Base64解码，直到没有Base64

Question

So my problem is something very simple, i think. 我想我的问题很简单。 I need to Decode Base64 until there is no Base64, i check with an RegEx if there is some Base64 but i got no Idea how to decode until there is no Base64. 我需要对Base64进行解码，直到没有Base64，我要与RegEx一起检查是否有一些Base64，但是直到没有Base64时，我才不知道如何解码。

In this short Code i can Decode the Base64 until there is no Base64 because my Text is defined. 在这段简短的代码中，由于可以定义我的文本，因此我可以对Base64进行解码，直到没有Base64。 (Until the Base64 Decode Stuff isn't "Hello World" decode) （直到Base64解码材料不是“ Hello World”解码）

# Import Libraries
from base64 import *
import re

# Text & Base64 String
strText = "Hello World"
strEncode = "VmxSQ2ExWXlUWGxUYTJoUVVqSlNXRlJYY0hOT1ZteHlXa1pLVVZWWE9EbERaejA5Q2c9PQo=".encode("utf-8")

# Decode
objRgx = re.search('^(?:[A-Za-z0-9+/]{4})*(?:[A-Za-z0-9+/]{2}==|[A-Za-z0-9+/]{3}=)?$', strEncode.decode("utf-8"))

strDecode = b64decode(objRgx.group(0).encode("utf-8"))

print(strDecode.decode("utf-8"))

while strDecode != strText.encode("utf-8"):
    strDecode = b64decode(strDecode)

    print(strDecode.decode("utf-8"))

Does anyone have an Idea how i can decode the Base64 until there is the real text (no more base64) 有谁知道我如何解码Base64直到有真实文本（不再有base64）

PS sorry for my bad english. PS对不起，我的英语不好。

Answer 1

You can't, not in an arbitrary sense. 不能，不是任意的。 The problem is simply that normal, every day words can ALSO be BASE64. 问题很简单，每天正常的单词也可以是BASE64。 So, there's no real way to tell the difference between the two. 因此，没有真正的方法可以分辨两者之间的区别。

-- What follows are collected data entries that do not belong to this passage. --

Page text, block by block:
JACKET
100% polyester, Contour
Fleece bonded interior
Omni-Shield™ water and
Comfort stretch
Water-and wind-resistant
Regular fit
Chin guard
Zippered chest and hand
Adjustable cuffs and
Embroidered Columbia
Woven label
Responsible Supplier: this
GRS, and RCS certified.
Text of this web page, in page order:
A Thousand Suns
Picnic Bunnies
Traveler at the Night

BASE64 doesn't have a terminator other than length. BASE64除了长度外没有终止符。 It CAN be terminated with = or == but does not HAVE to be terminated. 可以使用=或==终止，但不必终止。 The = are just padding. =只是填充。 No padding needed, then no =. 无需填充，则无需=。 So its possible that the BASE64 will end and some text will begin, without you being able to detect it. 因此，BASE64可能会终止而某些文本将开始，而您却无法检测到它。

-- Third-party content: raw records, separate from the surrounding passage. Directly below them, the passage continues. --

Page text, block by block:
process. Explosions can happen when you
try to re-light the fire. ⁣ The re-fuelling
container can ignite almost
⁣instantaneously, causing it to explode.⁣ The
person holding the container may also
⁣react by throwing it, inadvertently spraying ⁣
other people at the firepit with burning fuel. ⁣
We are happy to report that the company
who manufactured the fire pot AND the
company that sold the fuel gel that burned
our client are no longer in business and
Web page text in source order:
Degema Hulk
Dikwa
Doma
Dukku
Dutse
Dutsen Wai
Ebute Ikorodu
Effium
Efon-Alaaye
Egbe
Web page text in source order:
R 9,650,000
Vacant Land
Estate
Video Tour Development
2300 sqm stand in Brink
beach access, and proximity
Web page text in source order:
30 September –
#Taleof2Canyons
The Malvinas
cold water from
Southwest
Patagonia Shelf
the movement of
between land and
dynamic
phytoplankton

Edit for "So there is really no way to do what i want?": 编辑为“所以真的没有办法做我想要的吗？”：

No, not deterministically, not reliably. 不，不是确定性的，不是可靠的。 Even with a heuristic, there will be potential cases where it fails and you will end up consuming too many characters, resulting in garbage at the end of your binary block, and lost of characters in the following text stream. 即使采用启发式方法，在某些情况下也可能失败，最终您将消耗过多的字符，从而导致二进制块末尾出现垃圾，并在以下文本流中丢失字符。

Now this is for an arbitrary BASE64 block. 现在这是用于任意BASE64块的。 If you KNOW what the binary data is, then perhaps there's hope. 如果您知道二进制数据是什么，那么也许就有希望了。

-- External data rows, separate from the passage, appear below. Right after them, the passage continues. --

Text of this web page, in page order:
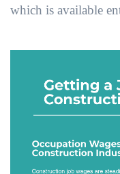
which is available
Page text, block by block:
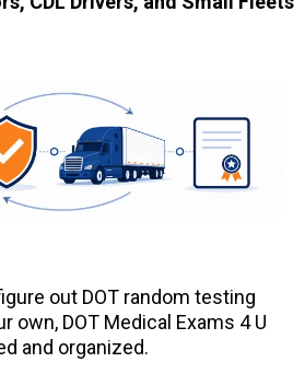
out DOT random testing
own, DOT Medical Exams 4 U
and organized.
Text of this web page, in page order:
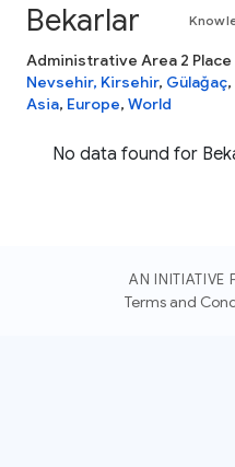
Bekarlar
Administrative Area 2 Place
Nevsehir, Kirsehir, Gülağaç,
Asia, Europe, World
No data found for
AN INITIATIVE
Terms and
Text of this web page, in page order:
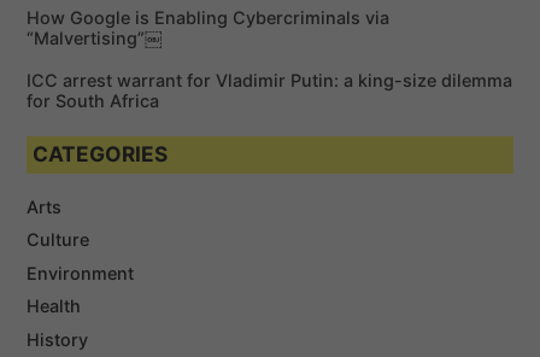
How Google is Enabling Cybercriminals via
“Malvertising”￼
ICC arrest warrant for Vladimir Putin: a king-size dilemma
for South Africa
CATEGORIES
Arts
Culture
Environment
Health
History
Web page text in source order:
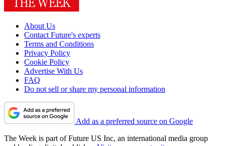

For example, if you KNOW what the binary data is, most binary formats "know" when they are "done". 例如，如果您知道什么是二进制数据，则大多数二进制格式在“完成”时都会“知道”。 I don't know of a valid binary format that says "read until you reach EOF". 我不知道说“直到达到EOF才读”的有效二进制格式。 They're typically laced with internal descriptors of "this is how much data the next chunk has" or with terminators saying "I'm done". 它们通常带有“这就是下一个块具有多少数据”的内部描述符，或者带有终止符“我完成了”。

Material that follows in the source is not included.